**REQUIRED ACTION**
Read through the lines below and copy the ones holding the string "brick".
═════ INFORMATION PROVIDED ═════
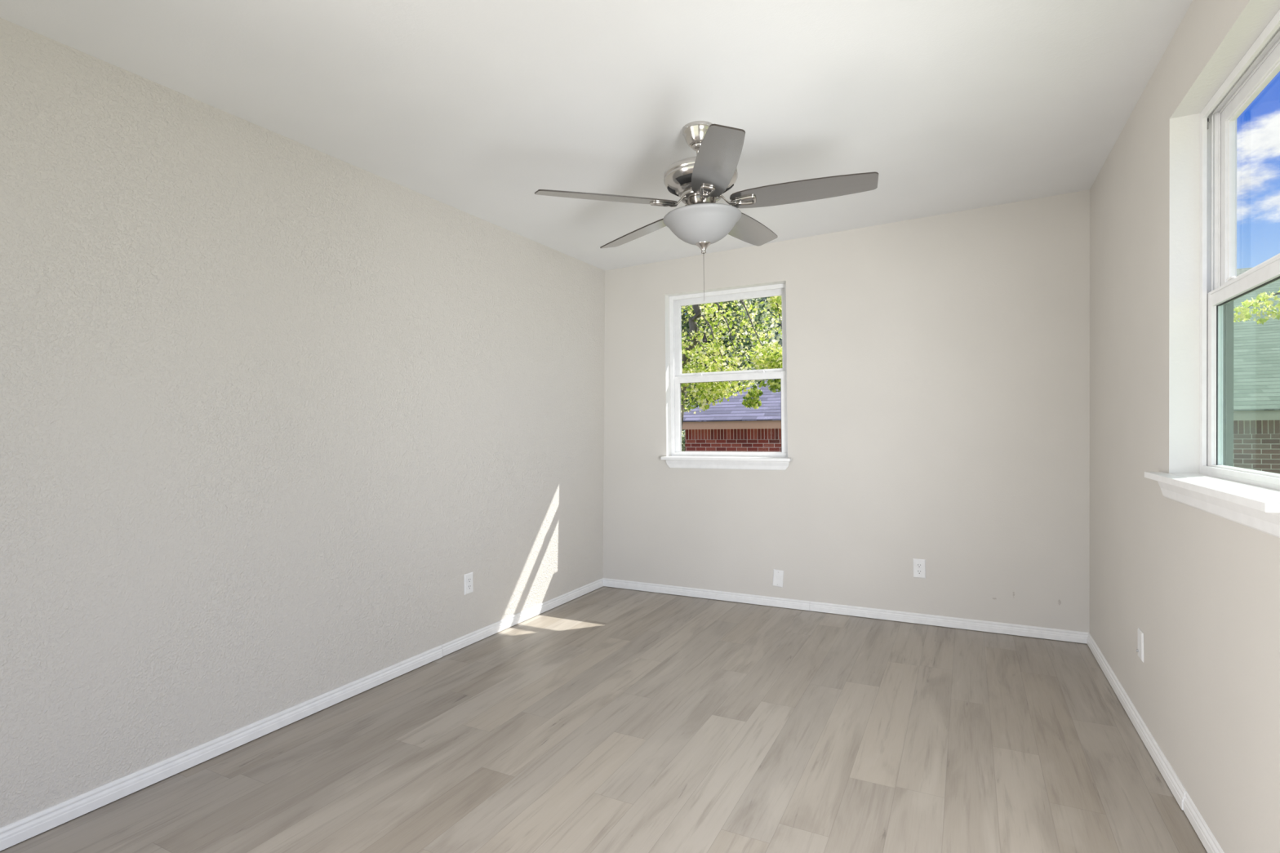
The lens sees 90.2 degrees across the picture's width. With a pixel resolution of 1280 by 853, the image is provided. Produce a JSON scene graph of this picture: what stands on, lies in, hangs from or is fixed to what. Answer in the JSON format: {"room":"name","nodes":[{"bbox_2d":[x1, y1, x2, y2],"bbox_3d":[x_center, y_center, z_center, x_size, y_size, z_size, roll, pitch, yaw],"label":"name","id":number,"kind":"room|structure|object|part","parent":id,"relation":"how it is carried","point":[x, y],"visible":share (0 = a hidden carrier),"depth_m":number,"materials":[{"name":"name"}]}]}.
{"room":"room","nodes":[
{"label":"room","id":0,"kind":"room"},
{"bbox_2d":[0,17,604,827],"bbox_3d":[-1.581,0.025,2.603,0.202,2.481,5.351,-1,0,27],"label":"wall","id":1,"kind":"structure","parent":0,"point":[269,401],"depth_m":2.46,"materials":[{"name":"paint"}]},
{"bbox_2d":[0,577,603,851],"bbox_3d":[-1.482,1.210,2.640,0.016,0.062,5.200,-1,0,27],"label":"baseboard","id":2,"kind":"structure","parent":1,"relation":"attached to","point":[20,830],"depth_m":2.47,"materials":[{"name":"white paint"}]},
{"bbox_2d":[464,572,473,595],"bbox_3d":[-0.971,0.891,3.624,0.008,0.116,0.071,0,1,27],"label":"electrical outlet","id":3,"kind":"object","parent":1,"relation":"attached to","point":[468,579],"visible":1,"depth_m":3.62,"materials":[{"name":"white plastic"}]},
{"bbox_2d":[0,0,1192,271],"bbox_3d":[-0.072,-1.309,1.910,3.616,0.200,5.600,-1,0,27],"label":"ceiling","id":4,"kind":"structure","parent":0,"point":[476,108],"depth_m":2.35,"materials":[{"name":"paint"}]},
{"bbox_2d":[534,120,878,342],"bbox_3d":[0.298,-0.803,2.691,1.335,0.899,1.324,-2,0,27],"label":"ceiling fan","id":5,"kind":"object","parent":4,"relation":"hanging from","point":[700,181],"visible":1,"depth_m":2.56,"materials":[{"name":"grey wood"}]},
{"bbox_3d":[-0.126,-0.909,2.539,0.572,0.038,0.144,-2,0,-19],"label":"blade","id":6,"kind":"part","parent":5,"relation":"part of","materials":[{"name":"laminate"}]},
{"bbox_3d":[0.011,-0.914,2.998,0.144,0.038,0.572,-2,0,-37],"label":"blade","id":7,"kind":"part","parent":5,"relation":"part of","materials":[{"name":"laminate"}]},
{"bbox_3d":[0.118,-0.929,2.626,0.156,0.055,0.057,-2,0,-19],"label":"blade arm","id":8,"kind":"part","parent":5,"relation":"part of","materials":[{"name":"silver metal"}]},
{"bbox_3d":[0.263,-0.823,2.673,0.327,0.120,0.327,-2,0,27],"label":"lamp shade","id":9,"kind":"part","parent":5,"relation":"part of","materials":[{"name":"white glass"}]},
{"bbox_3d":[0.269,-0.556,2.672,0.002,0.338,0.002,-1,0,-18],"label":"pull chain","id":10,"kind":"part","parent":5,"relation":"part of","materials":[{"name":"silver metal"}]},
{"bbox_3d":[0.260,-0.935,2.525,0.057,0.055,0.156,-2,0,-1],"label":"blade arm","id":11,"kind":"part","parent":5,"relation":"part of","materials":[{"name":"silver metal"}]},
{"bbox_3d":[0.268,-0.927,2.266,0.145,0.034,0.572,-1,0,-1],"label":"blade","id":12,"kind":"part","parent":5,"relation":"part of","materials":[{"name":"laminate"}]},
{"bbox_3d":[0.399,-0.941,2.630,0.156,0.055,0.057,-2,0,17],"label":"blade arm","id":13,"kind":"part","parent":5,"relation":"part of","materials":[{"name":"silver metal"}]},
{"bbox_3d":[0.490,-0.934,3.009,0.144,0.038,0.572,-2,0,35],"label":"blade","id":14,"kind":"part","parent":5,"relation":"part of","materials":[{"name":"laminate"}]},
{"bbox_3d":[0.649,-0.942,2.556,0.572,0.038,0.144,-2,0,17],"label":"blade","id":15,"kind":"part","parent":5,"relation":"part of","materials":[{"name":"laminate"}]},
{"bbox_2d":[0,586,1207,852],"bbox_3d":[-0.092,1.227,1.863,3.367,0.001,8.125,-1,0,27],"label":"floor","id":16,"kind":"structure","parent":0,"point":[605,719],"depth_m":2.36,"materials":[{"name":"grey laminate"}]},
{"bbox_2d":[603,189,1089,632],"bbox_3d":[1.188,-0.038,4.281,3.466,2.555,0.162,-1,0,27],"label":"wall","id":17,"kind":"structure","parent":0,"point":[938,366],"depth_m":3.98,"materials":[{"name":"paint"}]},
{"bbox_2d":[660,283,792,470],"bbox_3d":[0.616,-0.338,4.536,0.944,1.277,0.229,-1,0,27],"label":"window","id":18,"kind":"structure","parent":17,"relation":"in","point":[678,459],"depth_m":4.58,"materials":[{"name":"white plastic"}]},
{"bbox_3d":[0.604,0.226,4.499,0.944,0.022,0.148,-1,0,27],"label":"sill","id":19,"kind":"part","parent":18,"relation":"part of","materials":[{"name":"white paint"}]},
{"bbox_3d":[0.650,-0.659,4.623,0.868,0.610,0.029,-1,0,27],"label":"sash","id":20,"kind":"part","parent":18,"relation":"part of","materials":[{"name":"white plastic"}]},
{"bbox_3d":[0.640,-0.087,4.590,0.868,0.579,0.034,-1,0,27],"label":"sash","id":21,"kind":"part","parent":18,"relation":"part of","materials":[{"name":"white plastic"}]},
{"bbox_2d":[772,568,783,587],"bbox_3d":[0.934,1.028,4.319,0.080,0.119,0.007,-1,0,27],"label":"blank wall plate","id":22,"kind":"object","parent":17,"relation":"attached to","point":[778,575],"visible":1,"depth_m":4.32,"materials":[{"name":"white plastic"}]},
{"bbox_2d":[603,577,1088,644],"bbox_3d":[1.095,1.186,4.234,3.117,0.060,0.013,-1,0,27],"label":"baseboard","id":23,"kind":"structure","parent":17,"relation":"attached to","point":[1079,637],"depth_m":4.06,"materials":[{"name":"white paint"}]},
{"bbox_2d":[912,558,925,578],"bbox_3d":[1.715,0.872,3.918,0.071,0.116,0.008,-1,0,27],"label":"electrical outlet","id":24,"kind":"object","parent":17,"relation":"attached to","point":[919,565],"visible":1,"depth_m":3.92,"materials":[{"name":"white plastic"}]},
{"bbox_2d":[915,563,922,568],"bbox_3d":[1.714,0.852,3.916,0.034,0.028,0.004,-1,0,27],"label":"receptacle","id":25,"kind":"object","parent":24,"relation":"attached to","point":[917,565],"depth_m":3.91,"materials":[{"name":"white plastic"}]},
{"bbox_2d":[916,569,922,573],"bbox_3d":[1.714,0.891,3.916,0.034,0.028,0.004,-1,0,27],"label":"receptacle","id":26,"kind":"object","parent":24,"relation":"attached to","point":[918,571],"depth_m":3.91,"materials":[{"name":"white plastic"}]},
{"bbox_2d":[1089,0,1279,852],"bbox_3d":[1.343,-0.056,1.104,0.209,2.570,5.350,-1,0,27],"label":"wall","id":27,"kind":"structure","parent":0,"point":[1202,588],"depth_m":2.16,"materials":[{"name":"paint"}]},
{"bbox_2d":[1136,627,1143,662],"bbox_3d":[1.963,0.858,2.507,0.012,0.113,0.074,0,0,27],"label":"cable wall plate","id":28,"kind":"object","parent":27,"relation":"attached to","point":[1140,633],"visible":1,"depth_m":2.49,"materials":[{"name":"white plastic"}]},
{"bbox_2d":[1087,632,1224,852],"bbox_3d":[1.869,1.172,2.322,0.015,0.060,2.710,-1,0,27],"label":"baseboard","id":29,"kind":"structure","parent":27,"relation":"attached to","point":[1211,844],"depth_m":2.23,"materials":[{"name":"white paint"}]},
{"bbox_2d":[1144,9,1279,537],"bbox_3d":[1.657,-0.401,1.762,0.236,1.289,1.014,-1,0,27],"label":"window","id":30,"kind":"structure","parent":27,"relation":"in","point":[1250,498],"depth_m":2.05,"materials":[{"name":"white plastic"}]},
{"bbox_3d":[1.621,0.170,1.783,0.140,0.022,1.014,-1,0,27],"label":"sill","id":31,"kind":"part","parent":30,"relation":"part of","materials":[{"name":"white paint"}]},
{"bbox_3d":[1.707,-0.443,1.716,0.103,1.205,0.896,-1,0,27],"label":"frame","id":32,"kind":"part","parent":30,"relation":"part of","materials":[{"name":"white plastic"}]},
{"bbox_3d":[1.695,-0.147,1.722,0.036,0.585,0.867,-1,0,27],"label":"sash","id":33,"kind":"part","parent":30,"relation":"part of","materials":[{"name":"white plastic"}]},
{"bbox_3d":[1.725,-0.725,1.705,0.036,0.616,0.868,-1,0,27],"label":"sash","id":34,"kind":"part","parent":30,"relation":"part of","materials":[{"name":"white plastic"}]},
{"label":"outside","id":35,"kind":"structure","parent":0,"visible":0},
{"bbox_3d":[8.792,2.318,17.155,85.000,0.200,90.000,-1,0,27],"label":"ground","id":36,"kind":"structure","parent":35,"visible":0},
{"bbox_2d":[681,403,689,451],"bbox_3d":[0.670,0.776,14.918,1.668,3.060,1.682,-1,0,27],"label":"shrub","id":37,"kind":"object","parent":36,"relation":"on","point":[682,431],"visible":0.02,"depth_m":14.56,"materials":[{"name":"green plant"}]},
{"bbox_2d":[680,295,782,430],"bbox_3d":[1.087,-0.508,8.960,4.247,5.626,1.688,-1,0,44],"label":"tree","id":38,"kind":"object","parent":36,"relation":"on","point":[773,360],"visible":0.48,"depth_m":8.51,"materials":[{"name":"green plant"}]},
{"bbox_2d":[682,379,781,452],"bbox_3d":[5.208,-0.075,15.332,6.160,4.657,8.900,-1,0,27],"label":"house","id":39,"kind":"structure","parent":36,"relation":"on","point":[729,425],"depth_m":12.40,"materials":[{"name":"red brick"}]},
{"bbox_2d":[681,297,782,445],"bbox_3d":[1.980,-2.546,21.760,6.760,9.733,4.248,-1,0,27],"label":"tree","id":40,"kind":"object","parent":36,"relation":"on","point":[758,317],"visible":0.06,"depth_m":20.48,"materials":[{"name":"green plant"}]},
{"bbox_2d":[723,297,782,391],"bbox_3d":[6.509,-3.991,28.402,9.642,12.552,4.354,-1,0,27],"label":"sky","id":41,"kind":"structure","parent":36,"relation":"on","point":[763,299],"depth_m":27.35,"materials":[{"name":"green plant"}]},
{"bbox_2d":[1233,267,1279,474],"bbox_3d":[15.895,-0.726,13.111,12.260,5.706,12.860,-1,0,27],"label":"house","id":42,"kind":"structure","parent":36,"relation":"on","point":[1256,347],"depth_m":9.89,"materials":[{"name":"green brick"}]},
{"bbox_2d":[1233,288,1279,324],"bbox_3d":[6.133,-0.308,5.338,1.308,5.067,1.538,-1,0,-29],"label":"tree","id":43,"kind":"object","parent":36,"relation":"on","point":[1245,313],"visible":0.98,"depth_m":5.60,"materials":[{"name":"green plant"}]}
]}
═════
**TASK ANSWER**
{"bbox_2d":[682,379,781,452],"bbox_3d":[5.208,-0.075,15.332,6.160,4.657,8.900,-1,0,27],"label":"house","id":39,"kind":"structure","parent":36,"relation":"on","point":[729,425],"depth_m":12.40,"materials":[{"name":"red brick"}]},
{"bbox_2d":[1233,267,1279,474],"bbox_3d":[15.895,-0.726,13.111,12.260,5.706,12.860,-1,0,27],"label":"house","id":42,"kind":"structure","parent":36,"relation":"on","point":[1256,347],"depth_m":9.89,"materials":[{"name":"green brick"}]},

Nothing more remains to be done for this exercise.